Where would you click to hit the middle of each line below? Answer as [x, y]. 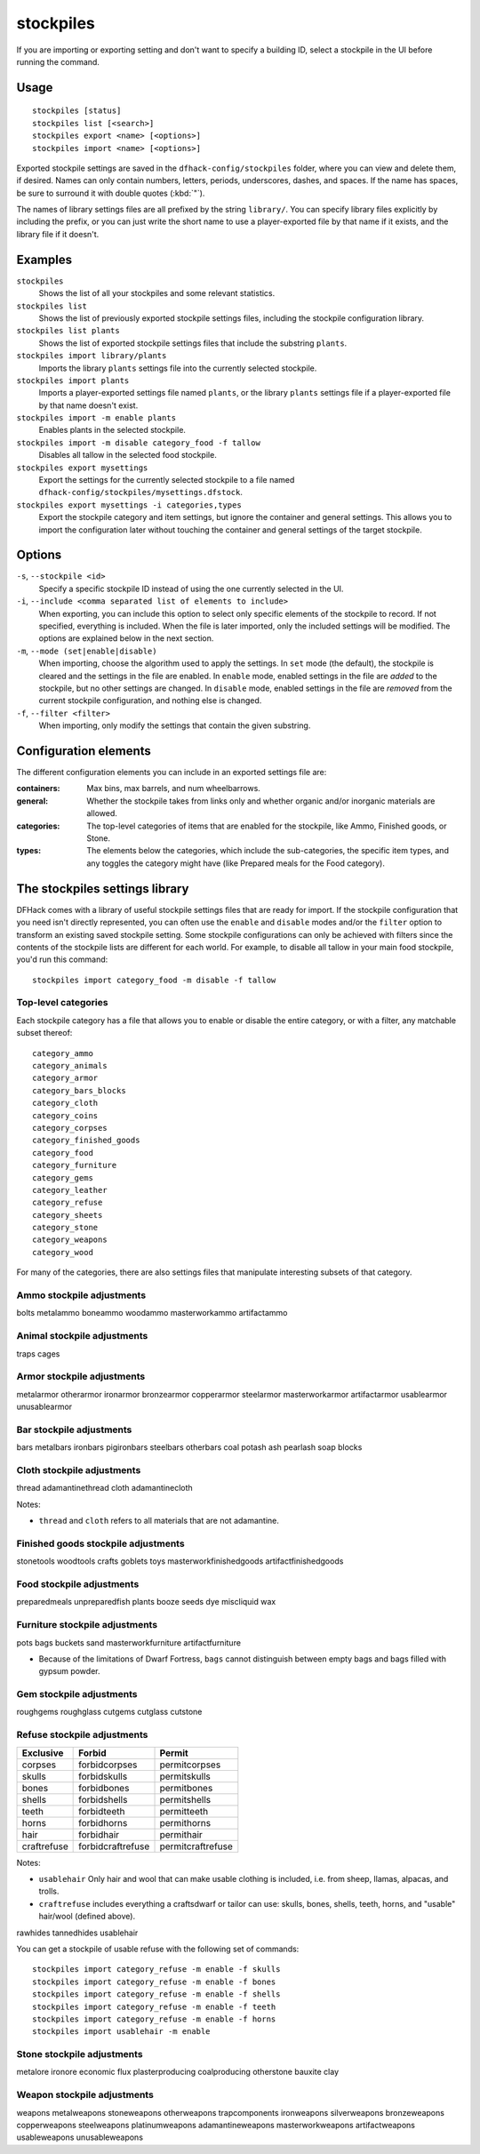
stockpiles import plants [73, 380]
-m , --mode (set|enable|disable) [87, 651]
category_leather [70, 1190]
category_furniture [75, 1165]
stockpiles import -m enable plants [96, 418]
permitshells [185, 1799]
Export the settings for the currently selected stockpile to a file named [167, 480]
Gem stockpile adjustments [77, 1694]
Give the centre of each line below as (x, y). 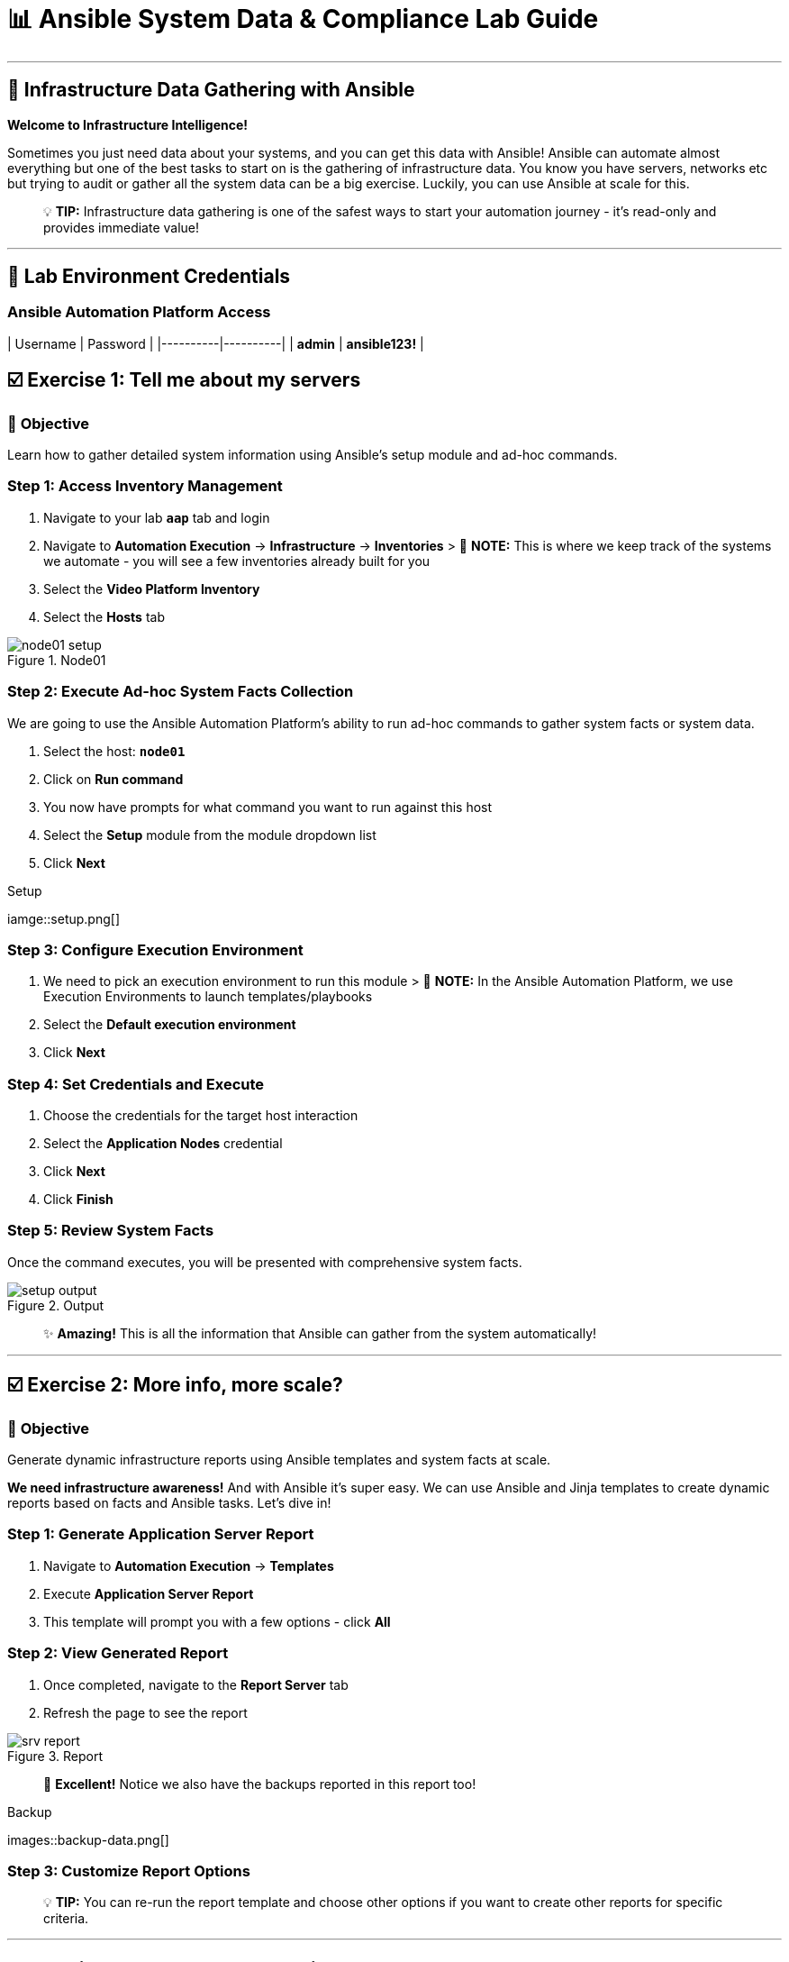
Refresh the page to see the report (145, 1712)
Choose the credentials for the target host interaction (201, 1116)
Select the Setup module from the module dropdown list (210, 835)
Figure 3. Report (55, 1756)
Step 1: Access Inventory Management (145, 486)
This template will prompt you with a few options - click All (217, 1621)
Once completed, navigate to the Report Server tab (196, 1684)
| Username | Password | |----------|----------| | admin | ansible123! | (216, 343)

## What you have to do
Write out, word for word, the stretch of entries that begins at the line with "stockpiles import plants [73, 380]" and ends at the line with "Step 1: Access". Pictures do not belong in it.

## Response to this exercise
stockpiles import plants [73, 380]
-m , --mode (set|enable|disable) [87, 651]
category_leather [70, 1190]
category_furniture [75, 1165]
stockpiles import -m enable plants [96, 418]
permitshells [185, 1799]
Export the settings for the currently selected stockpile to a file named [167, 480]
Gem stockpile adjustments [77, 1694]
Give the centre of each line below as (x, y). 
Refresh the page to see the report (145, 1712)
Choose the credentials for the target host interaction (201, 1116)
Select the Setup module from the module dropdown list (210, 835)
Figure 3. Report (55, 1756)
Step 1: Access Inventory Management (145, 486)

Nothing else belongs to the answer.